Have you ever wondered how the mouse you use every day works?

Let’s find out!

What Do Computer Mouses Do? 

A computer mouse is a tool for graphical user interfaces that controls the cursor. It can move, select, point, and be used for other things.


Douglas Engelbart invented the first computer mouse in the early 1960s. At that time, he was the head of Stanford Research Institute’s (SRI) Augmentation Research Center in Menlo Park, California.

The mouse was only a small component of a much broader research program that was initiated in 1962 with the intention of improving human intelligence.

By the time Engelbart created the mouse, he had already been looking into methods to help people become better at solving complex issues for about a decade.

After having the concept, Engelbart hired Bill English, who was already employed by SRI in another lab, to develop the hardware. Later, Jeff Rulifson joined the team, greatly improving the software’s overall quality.

Doug Engelbart and Bill English envisioned the use of computer-aided working stations to support problem-solvers in their attempts. They needed to be able to manipulate information displays by moving a pointer around the screen using a device.

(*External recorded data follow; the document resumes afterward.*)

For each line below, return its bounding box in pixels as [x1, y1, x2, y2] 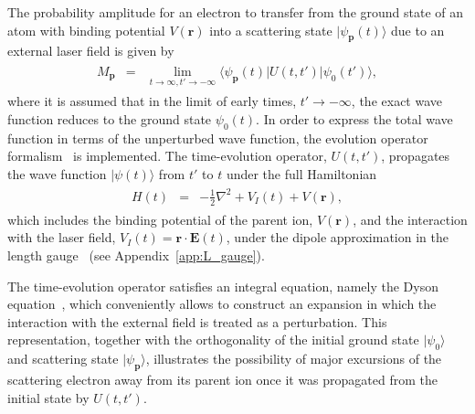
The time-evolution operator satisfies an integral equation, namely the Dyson [7, 276, 438, 295]
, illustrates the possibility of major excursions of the [145, 349, 442, 368]
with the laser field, [7, 228, 116, 247]
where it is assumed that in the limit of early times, [7, 91, 297, 111]
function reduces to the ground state [7, 109, 212, 128]
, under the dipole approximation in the [226, 228, 449, 247]
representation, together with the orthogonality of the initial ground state [7, 330, 419, 349]
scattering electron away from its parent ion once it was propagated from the [7, 369, 438, 388]

The light pen, joysticks, and other gadgets were among the ones that were being used at the time or were being evaluated for use. The greatest and most effective gadget, however, was what Engelbart and English were searching for.

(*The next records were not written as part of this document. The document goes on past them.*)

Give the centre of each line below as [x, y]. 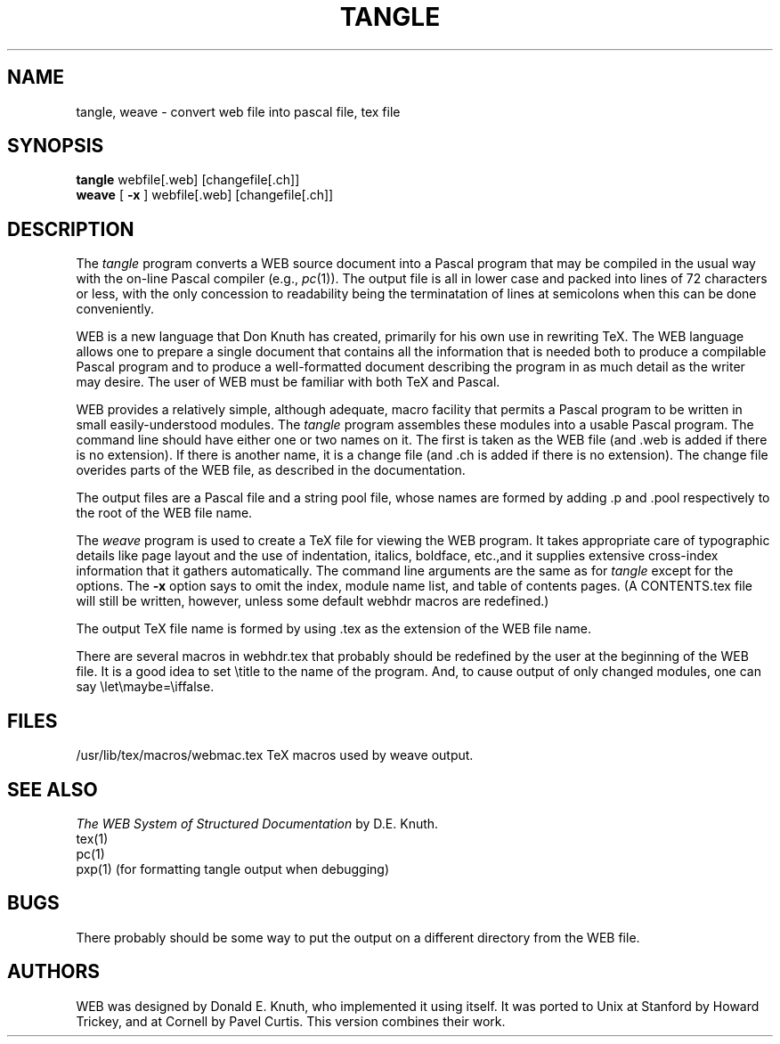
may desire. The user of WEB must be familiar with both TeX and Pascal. [288, 382]
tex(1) [92, 838]
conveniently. [115, 309]
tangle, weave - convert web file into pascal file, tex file [238, 111]
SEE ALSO [53, 789]
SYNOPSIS [56, 146]
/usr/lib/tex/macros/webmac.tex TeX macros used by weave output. [275, 755]
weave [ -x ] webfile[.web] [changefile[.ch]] [205, 195]

The first computer mouse prototype was created in 1964 for use with a graphical user interface (GUI), or “windows”. And it cost $300 to buy at that time, which is equal to $2,866 in 2022, adjusted for inflation.

They approached NASA in 1966, and with NASA money, the team created several tasks and timed volunteers performing them while using different equipment. For instance, the computer may produce a pointer in one location and an item at a random location on the screen. The amount of time it took users to move the pointer to the item was timed.

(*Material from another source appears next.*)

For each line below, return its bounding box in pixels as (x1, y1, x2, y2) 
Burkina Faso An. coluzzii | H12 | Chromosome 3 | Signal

It wasn’t long before it was obvious that the mouse was superior to the others. By continually asking the user to pick up the pointer and reach all the way to the screen, devices like the light pen just require too much time.

The cord was initially located at the front of the mouse, but it was quickly shifted to the back to clear the way. It was a straightforward mechanical device with two bottom-mounted discs positioned perpendicularly. To create absolutely straight horizontal or vertical lines, you might rock or tilt the mouse.

Not long after the mouse received wheels, Bill English later changed the wheels to a ball, giving it its present-day form. The mouse may go in any direction thanks to the ball.

Compared to Douglas’ design, this makes the mouse considerably simpler to operate. At the time, Bill was employed at Xerox Alto, a tech firm. His enhanced plan assisted the business in developing the first mouse-compatible computer. It quickly achieved great success.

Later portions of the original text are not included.